Es gibt aber noch einen weiteren Grund, warum das Bargeld verschwinden muß. Die EU und der Euro bröckeln. Die Banken sind marode, die Staaten überschuldet, die Staatsfinanzen ein Desaster, das Gefälle zwischen Nord und Süd wird immer größer, die Arbeitslosigkeit in den EU-Südstaaten ein Desaster.

Griechenland ist trotz aller Sirenengesänge unserer Politiker restlos und hoffnungslos pleite, und die Versprechungen, die deutschen Milliarden nach Griechenland würden mit Zins und Zinseszins zurückkommen bereits so gut wie gebrochen. Die Zig-Milliardden sind weg. Italien und Frankreich sind de facto ebenfalls Pleite.

Großbritannien hat das sinkende Schiff bereits verlassen und eröffnet von außen das Feuer auf das schlingernde Wrack. Sollte Großbritannien die Forderung der EU auf eine Abstandszahlung von 100 Milliarden nicht erfüllen – und so sieht es aus, hat die EU ein großes Finanzierungsproblem.

In Frankreich konnte man nur mit einem Kaninchen-aus-dem-Hut Kandidaten noch verhindern, daß entweder der Kommunist Mélenchon oder die Nationalistin Le Pen gewinnen. Beide hatten einen EU-Austritt und das Verlassen des Euro auf dem Programm.

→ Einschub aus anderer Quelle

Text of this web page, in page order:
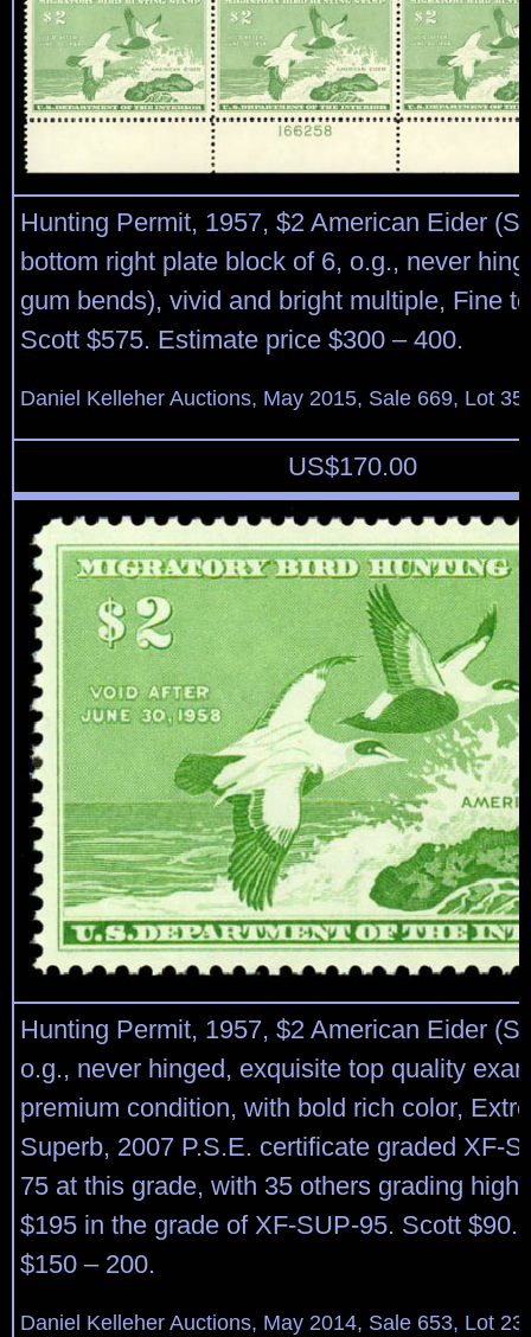
Hunting Permit, 1957, $2 American Eider
bottom right plate block of 6, o.g., never
gum bends), vivid and bright multiple, Fine
Scott $575. Estimate price $300 – 400.
Daniel Kelleher Auctions, May 2015, Sale 669, Lot
US$170.00
Hunting Permit, 1957, $2 American Eider
o.g., never hinged, exquisite top quality
premium condition, with bold rich color,
Superb, 2007 P.S.E. certificate graded XF-
75 at this grade, with 35 others grading
$195 in the grade of XF-SUP-95. Scott $90.
$150 – 200.
Daniel Kelleher Auctions, May 2014, Sale 653, Lot
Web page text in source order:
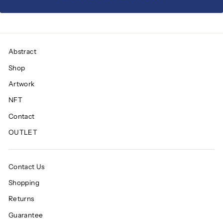
Abstract
Shop
Artwork
NFT
Contact
OUTLET
Contact Us
Shopping
Returns
Guarantee

Folgerichtigerweise fordert Macron nun den Superstaat EU und die flächendeckende Umverteilung der Gelder, um einen Absturz des bankrotten Frankreichs zu verhindern. Nicht überraschend folgt darauf die Forderung des nicht weniger maroden Italiens, den Vorschlägen Macrons einer stärkeren Integration und Umverteilung in der Eurozone unbedingt zu folgen. Das bedeutet einen gesamteuropäischen Haushalt und die Einrichtung der Position eines gesamteuropäischen Finanzministers, was auch eine im Prinzip gesamteuropäische Steuer bedeutet. Bei der Frage, woher die Finanzmittel kommen sollen, die ein überschuldetes Frankreich und Italien (und Griechenland und Spanien) vor dem Kollaps retten sollen, richten sich alle Augen auf … Deutschland.

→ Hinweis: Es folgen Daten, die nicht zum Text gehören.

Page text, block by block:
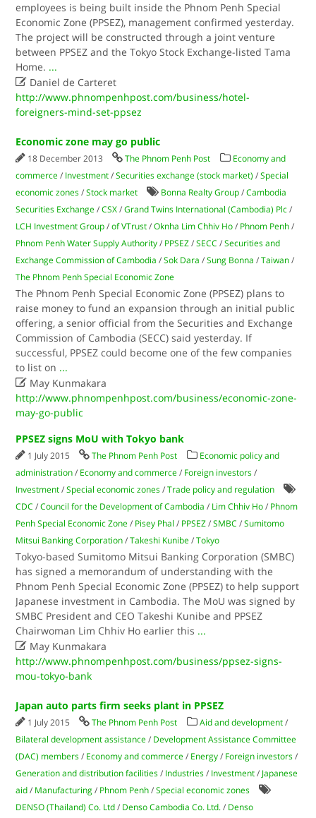
employees is being built inside the Phnom Penh Special
Economic Zone (PPSEZ), management confirmed yesterday.
The project will be constructed through a joint venture
between PPSEZ and the Tokyo Stock Exchange-listed Tama
Home. ...
 Daniel de Carteret
http://www.phnompenhpost.com/business/hotel-
foreigners-mind-set-ppsez
Economic zone may go public
18 December 2013 The Phnom Penh Post
Economy and
commerce / Investment /Securities exchange (stock market) /Special
economic zones /Stock market Bonna Realty Group /Cambodia
Securities Exchange /CSX /Grand Twins International (Cambodia) Plc /
LCH Investment Group /of VTrust /Oknha Lim Chhiv Ho / Phnom Penh /
Phnom Penh Water Supply Authority / PPSEZ /SECC /Securities and
Exchange Commission of Cambodia /Sok Dara /Sung Bonna /Taiwan /
The Phnom Penh Special Economic Zone
The Phnom Penh Special Economic Zone (PPSEZ) plans to
raise money to fund an expansion through an initial public
offering, a senior official from the Securities and Exchange
Commission of Cambodia (SECC) said yesterday. If
successful, PPSEZ could become one of the few companies
to list on ...
 May Kunmakara
http://www.phnompenhpost.com/business/economic-zone-
may-go-public
PPSEZ signs MoU with Tokyo bank
1 July 2015 The Phnom Penh Post
Economic policy and
administration / Economy and commerce / Foreign investors /
Investment /Special economic zones /Trade policy and regulation
CDC /Council for the Development of Cambodia / Lim Chhiv Ho / Phnom
Penh Special Economic Zone / Pisey Phal / PPSEZ /SMBC /Sumitomo
Mitsui Banking Corporation /Takeshi Kunibe /Tokyo
Tokyo-based Sumitomo Mitsui Banking Corporation (SMBC)
has signed a memorandum of understanding with the
Phnom Penh Special Economic Zone (PPSEZ) to help support
Japanese investment in Cambodia. The MoU was signed by
SMBC President and CEO Takeshi Kunibe and PPSEZ
Chairwoman Lim Chhiv Ho earlier this ...
 May Kunmakara
http://www.phnompenhpost.com/business/ppsez-signs-
mou-tokyo-bank
Japan auto parts firm seeks plant in PPSEZ
1 July 2015 The Phnom Penh Post Aid and development /
Bilateral development assistance / Development Assistance Committee
(DAC) members / Economy and commerce / Energy / Foreign investors /
Generation and distribution facilities / Industries / Investment / Japanese
aid / Manufacturing / Phnom Penh /Special economic zones
DENSO (Thailand) Co. Ltd / Denso Cambodia Co. Ltd. / Denso

So forderte auch der italienische Finanzminister Pier Carlo Padoan ohne lange Umschweife, Berlin müsse zu mehr Konzessionen (im Klartext: Geldzahlungen) an die wirtschaftlich schwächeren Eurostaaten bereit sein, damit der Euroraum besser funktioniere: „Der Albtraum für den durchschnittlichen deutschen Wähler besteht darin, dass er sein Geld an die fürchterlichen Südländer verliert. Lassen Sie uns hier klar sagen: die Geschichte hat uns gelehrt, dass Umverteilung eine Voraussetzung für eine erfolgreiche Währungsunion darstellt. Geschieht dies nicht, dann wird die Anpassung – die früher oder später kommen wird – umso schädlicher für alle Länder sein“

Angesichts dieser klaren Forderungen und der nicht zu bestreitenden, konkreten Gefahr, daß ansonsten die EU keinen Bestand mehr haben wird, wird Deutschland wahrscheinlich tatsächlich als Zahlmeister einspringen. Um diese gigantischen Summen aber aufzubringen, ist es unvermeidlich, an das Geld und Vermögen der deutschen Bürger zu gehen. Das unkooperativste, das dem Deutschen dabei einfallen könnte ist, sein Geld von der Bank zu holen und Wege zu finden, es an den Argusaugen des Fiskus vorbeizuschleusen.

Warten wir also die Antwort der Bundesbank ab.